NASA begins investigating UFOs with a 16-person crew.
An investigation into unexplained aerial phenomenon (UAP), also known as UFOs, will begin on Monday by NASA and last for nine months. The independent study team will be made up of 16 people, including eminent scientists, data and AI practitioners, aircraft safety specialists, and other professionals in their domains, who have just been chosen by the agency.
The team will be led by astrophysicist David Spergel, head of the Simons Foundation in New York City and former chair of the astrophysics department at Princeton University. The most well-known participant is retired NASA astronaut Scott Kelly, who piloted the Space Shuttle Discovery on the third Hubble Servicing Mission and served as commander of the International Space Station on numerous occasions.
The study is essentially a preliminary examination of UAPs, and it will concentrate on gathering useful data. To this end, the team will examine data gathered by public authorities, commercial data, academic findings, and any other publicly available material. The team will also think about the best way to gather future data and will research how NASA might use that data to advance our understanding of UAPs.
The team will present its conclusions in an unbiased, unclassified report after nine months. By mid-2023, NASA intends to make the complete study available to the public. The UAP Independent Study Team is also anticipated to host a complete public meeting in the latter part of spring 2023, according to the agency. The public will be able to watch the meeting.
According to Daniel Evans, the representative from NASA’s Science Mission Directorate who is in charge of organising the study, “NASA has brought together some of the world’s top scientists, data and artificial intelligence practitioners, and aerospace safety experts, all with a specific charge, which is to tell us how to apply the full focus of science and data to UAP.” The results will be made available to the public in accordance with NASA’s guiding values of openness, transparency, and scientific integrity.
UAP research is crucial for maintaining national security and aviation safety, which is in line with one of NASA’s objectives of assuring aircraft safety.
However, Thomas Zurbuchen, the associate administrator for science at NASA’s Washington headquarters, stated to reporters earlier this year that “identifying events, whether they are natural or need to be explained otherwise, is very much aligned with NASA’s mission.”
In addition to conducting fundamental science, he stated, “part of our responsibility at NASA is to locate life elsewhere as part of that.”
NASA already has an astrobiology programme that is concerned with the beginnings, evolution, and dispersion of life outside of Earth, even if it has nothing to do with this latest study.

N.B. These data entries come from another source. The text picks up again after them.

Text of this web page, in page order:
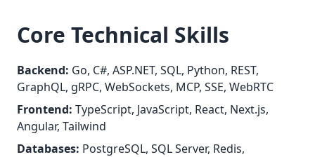
Core Technical Skills
Backend: Go, C#, ASP.NET, SQL, Python, REST,
GraphQL, gRPC, WebSockets, MCP, SSE, WebRTC
Frontend: TypeScript, JavaScript, React, Next.js,
Angular, Tailwind
Databases: PostgreSQL, SQL Server, Redis,

The organisation conducts research on “ocean worlds” like Titan and Europa as well as water on Mars. Additionally, it is looking for habitable exoplanets using missions like the Hubble Space Telescope. Research on technosignatures, or the traces of advanced technology in space, from other planets is another area of space-based study that is supported by NASA.

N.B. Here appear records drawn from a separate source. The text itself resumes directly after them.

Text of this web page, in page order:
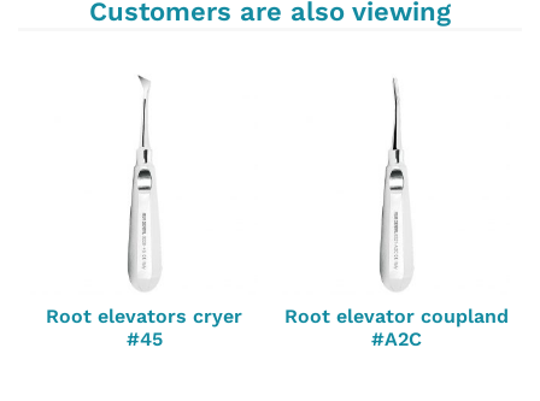
Customers are also viewing
Root elevators cryer
#45
Root elevator coupland
#A2C
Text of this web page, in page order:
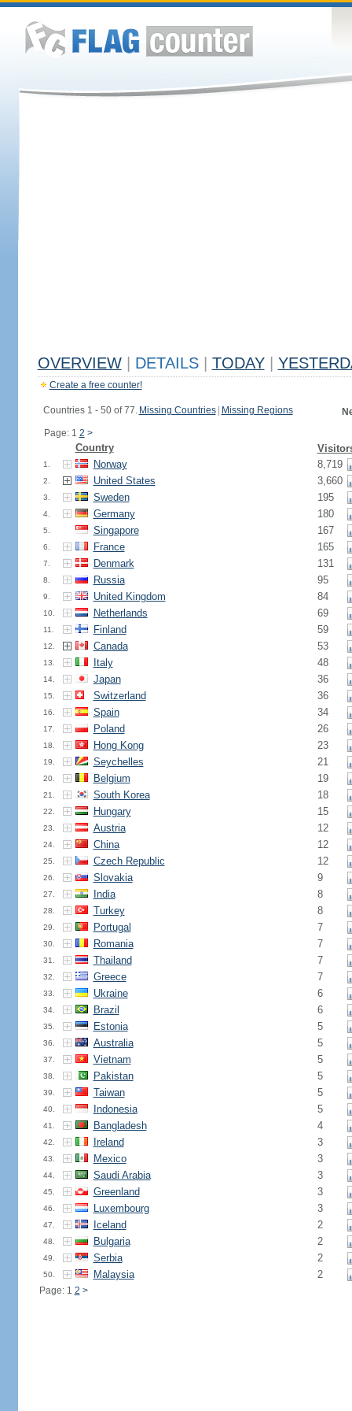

According to NASA, neither the Unidentified Aerial Phenomena Task Force nor its replacement, the Airborne Object Identification and Management Synchronization Group, are a part of the US Defense Department. On how to most effectively examine UAPs scientifically, however, the agency has collaborated with other governmental organisations. In May, at a House subcommittee hearing on UAPs—the first public one on the topic in more than 50 years—officials from the Defense Department gave testimony.